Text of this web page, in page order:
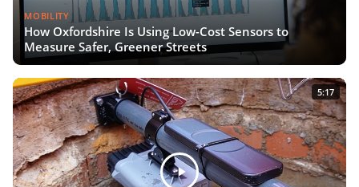
MOBILITY
How Oxfordshire Is Using Low-Cost Sensors to
Measure Safer, Greener Streets
5:17
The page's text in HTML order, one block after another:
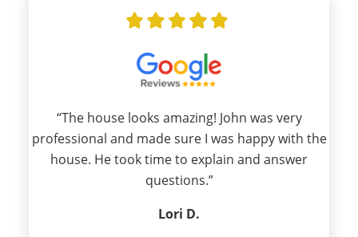
“The house looks amazing! John was very
professional and made sure I was happy with the
house. He took time to explain and answer
questions.”
Lori D.
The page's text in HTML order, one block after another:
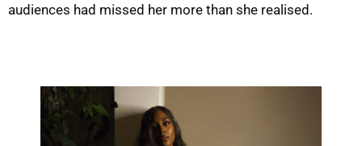
audiences had missed her more than she realised.
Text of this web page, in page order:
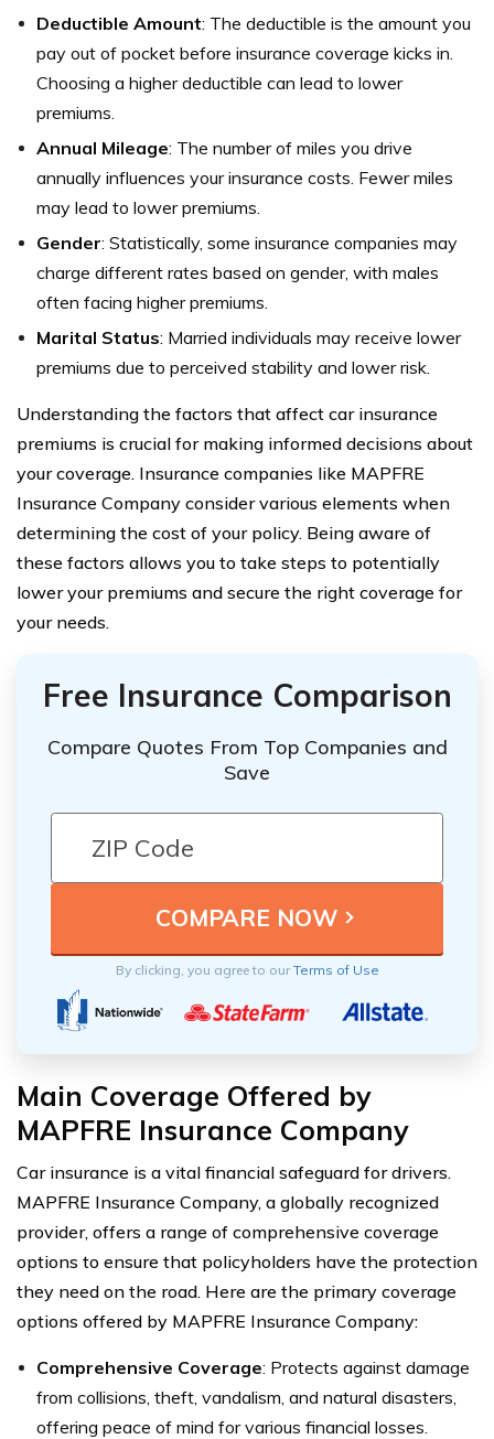
Deductible Amount: The deductible is the amount you
pay out of pocket before insurance coverage kicks in.
Choosing a higher deductible can lead to lower
premiums.
Annual Mileage: The number of miles you drive
annually influences your insurance costs. Fewer miles
may lead to lower premiums.
Gender: Statistically, some insurance companies may
charge different rates based on gender, with males
often facing higher premiums.
Marital Status: Married individuals may receive lower
premiums due to perceived stability and lower risk.
Understanding the factors that affect car insurance
premiums is crucial for making informed decisions about
your coverage. Insurance companies like MAPFRE
Insurance Company consider various elements when
determining the cost of your policy. Being aware of
these factors allows you to take steps to potentially
lower your premiums and secure the right coverage for
your needs.
Free Insurance Comparison
Compare Quotes From Top Companies and
Save
By clicking, you agree to ourTerms of Use
Main Coverage Offered by
MAPFRE Insurance Company
Car insurance is a vital financial safeguard for drivers.
MAPFRE Insurance Company, a globally recognized
provider, offers a range of comprehensive coverage
options to ensure that policyholders have the protection
they need on the road. Here are the primary coverage
options offered by MAPFRE Insurance Company:
Comprehensive Coverage: Protects against damage
from collisions, theft, vandalism, and natural disasters,
offering peace of mind for various financial losses.
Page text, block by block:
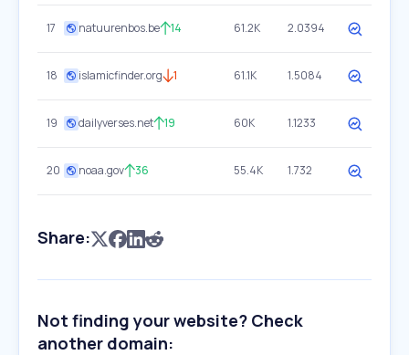
17 natuurenbos.be 14 61.2K 2.0394
18 islamicfinder.org 1 61.1K 1.5084
19 dailyverses.net 19 60K 1.1233
20 noaa.gov 36 55.4K 1.732
Share:
Not finding your website? Check
another domain:
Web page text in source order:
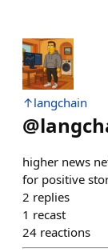
↑langchain
@
higher news
for positive
2 replies
1 recast
24 reactions
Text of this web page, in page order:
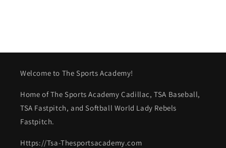
Welcome to The Sports Academy!
Home of The Sports Academy Cadillac, TSA Baseball,
TSA Fastpitch, and Softball World Lady Rebels
Fastpitch.
Https://Tsa-Thesportsacademy.com
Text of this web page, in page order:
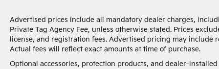
Advertised prices include all mandatory dealer charges,
Private Tag Agency Fee, unless otherwise stated. Prices
license, and registration fees. Advertised pricing may
Actual fees will reflect exact amounts at time of purchase.
Optional accessories, protection products, and dealer-
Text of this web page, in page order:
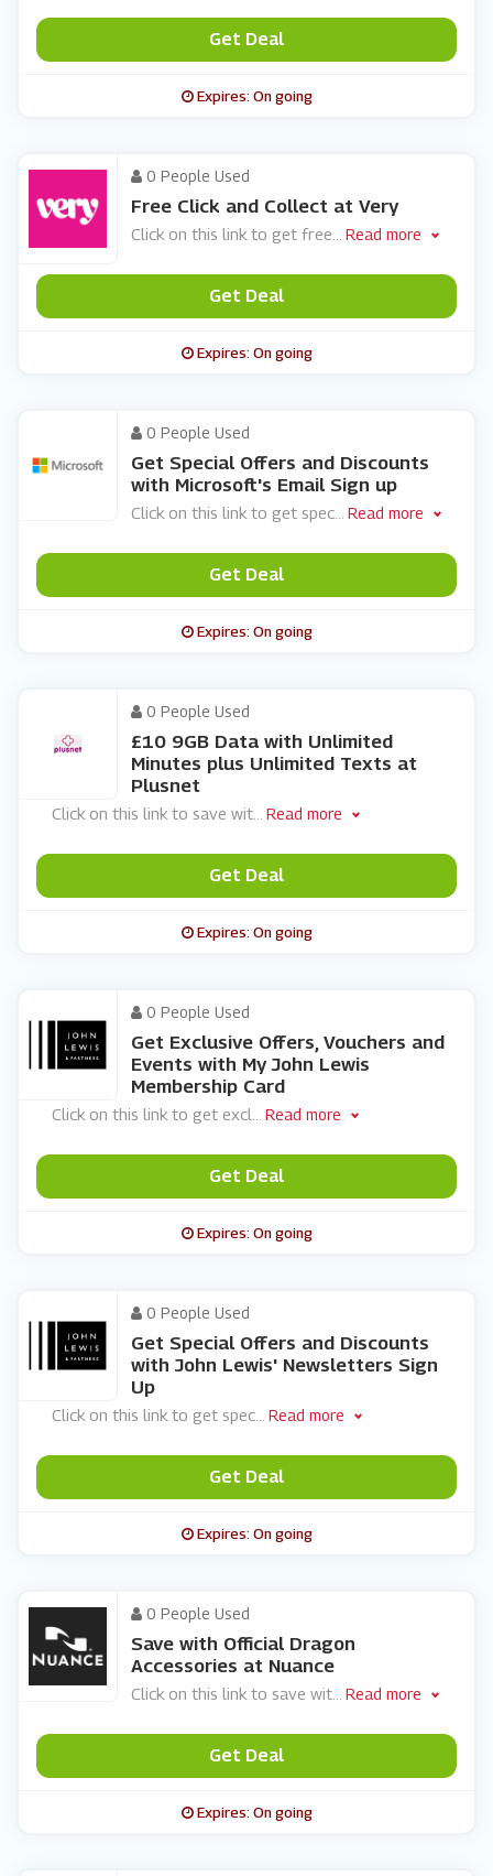
Get Deal
Expires: On going
0 People Used
Free Click and Collect at Very
Click on this link to get free Read more
Get Deal
Expires: On going
0 People Used
Get Special Offers and Discounts
with Microsoft's Email Sign up
Click on this link to get spec Read more
Get Deal
Expires: On going
0 People Used
£10 9GB Data with Unlimited
Minutes plus Unlimited Texts at
Plusnet
Click on this link to save wit Read more
Get Deal
Expires: On going
0 People Used
Get Exclusive Offers, Vouchers and
Events with My John Lewis
Membership Card
Click on this link to get excl Read more
Get Deal
Expires: On going
0 People Used
Get Special Offers and Discounts
with John Lewis' Newsletters Sign
Up
Click on this link to get spec Read more
Get Deal
Expires: On going
0 People Used
Save with Official Dragon
Accessories at Nuance
Click on this link to save wit Read more
Get Deal
Expires: On going
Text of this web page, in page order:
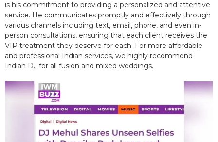
is his commitment to providing a personalized and attentive
service. He communicates promptly and effectively through
various channels including text, email, phone, and even in-
person consultations, ensuring that each client receives the
VIP treatment they deserve for each. For more affordable
and professional Indian services, we highly recommend
Indian DJ for all fusion and mixed weddings.​
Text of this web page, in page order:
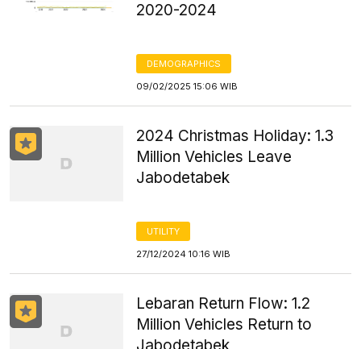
====
* ASSIGNMENT
Each record above has to be written out again in full, but its pictures must not be.

* WRITTEN RESPONSE
Text of this web page, in page order:
MOBILITY
How Oxfordshire Is Using Low-Cost Sensors to
Measure Safer, Greener Streets
5:17
The page's text in HTML order, one block after another:
“The house looks amazing! John was very
professional and made sure I was happy with the
house. He took time to explain and answer
questions.”
Lori D.
The page's text in HTML order, one block after another:
audiences had missed her more than she realised.
Text of this web page, in page order:
Deductible Amount: The deductible is the amount you
pay out of pocket before insurance coverage kicks in.
Choosing a higher deductible can lead to lower
premiums.
Annual Mileage: The number of miles you drive
annually influences your insurance costs. Fewer miles
may lead to lower premiums.
Gender: Statistically, some insurance companies may
charge different rates based on gender, with males
often facing higher premiums.
Marital Status: Married individuals may receive lower
premiums due to perceived stability and lower risk.
Understanding the factors that affect car insurance
premiums is crucial for making informed decisions about
your coverage. Insurance companies like MAPFRE
Insurance Company consider various elements when
determining the cost of your policy. Being aware of
these factors allows you to take steps to potentially
lower your premiums and secure the right coverage for
your needs.
Free Insurance Comparison
Compare Quotes From Top Companies and
Save
By clicking, you agree to ourTerms of Use
Main Coverage Offered by
MAPFRE Insurance Company
Car insurance is a vital financial safeguard for drivers.
MAPFRE Insurance Company, a globally recognized
provider, offers a range of comprehensive coverage
options to ensure that policyholders have the protection
they need on the road. Here are the primary coverage
options offered by MAPFRE Insurance Company:
Comprehensive Coverage: Protects against damage
from collisions, theft, vandalism, and natural disasters,
offering peace of mind for various financial losses.
Page text, block by block:
17 natuurenbos.be 14 61.2K 2.0394
18 islamicfinder.org 1 61.1K 1.5084
19 dailyverses.net 19 60K 1.1233
20 noaa.gov 36 55.4K 1.732
Share:
Not finding your website? Check
another domain:
Web page text in source order:
↑langchain
@
higher news
for positive
2 replies
1 recast
24 reactions
Text of this web page, in page order:
Welcome to The Sports Academy!
Home of The Sports Academy Cadillac, TSA Baseball,
TSA Fastpitch, and Softball World Lady Rebels
Fastpitch.
Https://Tsa-Thesportsacademy.com
Text of this web page, in page order:
Advertised prices include all mandatory dealer charges,
Private Tag Agency Fee, unless otherwise stated. Prices
license, and registration fees. Advertised pricing may
Actual fees will reflect exact amounts at time of purchase.
Optional accessories, protection products, and dealer-
Text of this web page, in page order:
Get Deal
Expires: On going
0 People Used
Free Click and Collect at Very
Click on this link to get free Read more
Get Deal
Expires: On going
0 People Used
Get Special Offers and Discounts
with Microsoft's Email Sign up
Click on this link to get spec Read more
Get Deal
Expires: On going
0 People Used
£10 9GB Data with Unlimited
Minutes plus Unlimited Texts at
Plusnet
Click on this link to save wit Read more
Get Deal
Expires: On going
0 People Used
Get Exclusive Offers, Vouchers and
Events with My John Lewis
Membership Card
Click on this link to get excl Read more
Get Deal
Expires: On going
0 People Used
Get Special Offers and Discounts
with John Lewis' Newsletters Sign
Up
Click on this link to get spec Read more
Get Deal
Expires: On going
0 People Used
Save with Official Dragon
Accessories at Nuance
Click on this link to save wit Read more
Get Deal
Expires: On going
Text of this web page, in page order:
is his commitment to providing a personalized and attentive
service. He communicates promptly and effectively through
various channels including text, email, phone, and even in-
person consultations, ensuring that each client receives the
VIP treatment they deserve for each. For more affordable
and professional Indian services, we highly recommend
Indian DJ for all fusion and mixed weddings.​
Text of this web page, in page order:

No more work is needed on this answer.